И действительно, я давно уже знал свое горькое, всегдашнее дело — плакать и пить, и потому я с еще большим азартом повторил громадный стаканище.

— Так-то вот лучше! — проговорил кум, когда вся наша компания хватила по стакану. — Теперь словно бы отлегло маленько — полегче будто бы стало…

— Это точно, что будто полегче безделицу! — вступился молодой парень. — Только, дяденька, вы теперь беспременно меня поддержать должны, потому как это она в любви с ним находится, и как я должен с ней от него под честной венец идти, и мне это теперича вот в какой ясности приставляется — страсть! Сердце у меня от эвтого приставленья во как зажгло!..

— Пей, парень, ежели приставляется! — командовал солдат. — Когда маленечко ополоумеешь, всегда лекше становится. Ну! — прибавил старичина, внезапно озлобляясь, — ежли бы он мне попался когда, искрошил бы я его в мелкие дребезги!

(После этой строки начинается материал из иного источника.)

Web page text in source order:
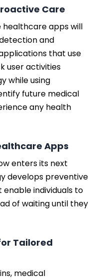
Care
healthcare apps will
and
that use
user activities
while using
future medical
any health
Apps
enters its next
develops preventive
individuals to
of waiting until they
Tailored
medical
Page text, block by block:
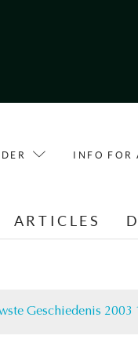
INFO FOR
ARTICLES
Geschiedenis 2003
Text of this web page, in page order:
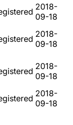
2018-
09-18
2018-
09-18
2018-
09-18
2018-
09-18

Хоронится завсегда, словно знает, что я бы его зубами изгрыз.

— Нет, вот мне бы господь когда-нибудь подал его в ручки ночкой какой-нибудь темненькою, — я бы тово… Прямо скажу: может, с живого-то вряд ли бы и слез, — продолжал мастеровой солдатскую речь.

— А кто это он-то? — спросил я, чувствуя, как горячая кровь обливала сердце мое и душила меня, чувствуя, что и я, даже не в темную ночь, если бы встретился с ним, так с живого тоже вряд ли бы слез с него.

— Он-то кто? — переспросил меня парень. — Афицер один, богатый… А я допрежь ее знал, как на родную мать издали глядел на нее и глазами своими ее любовал… Может, уж года с три той моей великой любови прошло.

В это время за окнами послышался глухой стук московской пролетки — той шикарной, налощенной пролетки, с фордеком, на которых так называемые московские извозчики-лихачи катают барынь, по народному говору, вольного обращения, и вслед за этим стуком в подвал вошла Катя, шурша толстым платьем из черного глясе, сияя дорогой цветистою шляпой и золотыми браслетами на ослепительно-белых и маленьких ручках.

— Банжур, дяденька! — сказала она старому солдату, как-то особенно разухабисто и фамильярно. — Ах, Иван Петрович! — обратилась она ко мне, — какими судьбами?

— Дитя мое, дитя мое! Что ты с нами, с горемычными, сделала? — ответил я с громким плачем пьяного, и следовательно, необыкновенно тонко чувствовавшего сердца.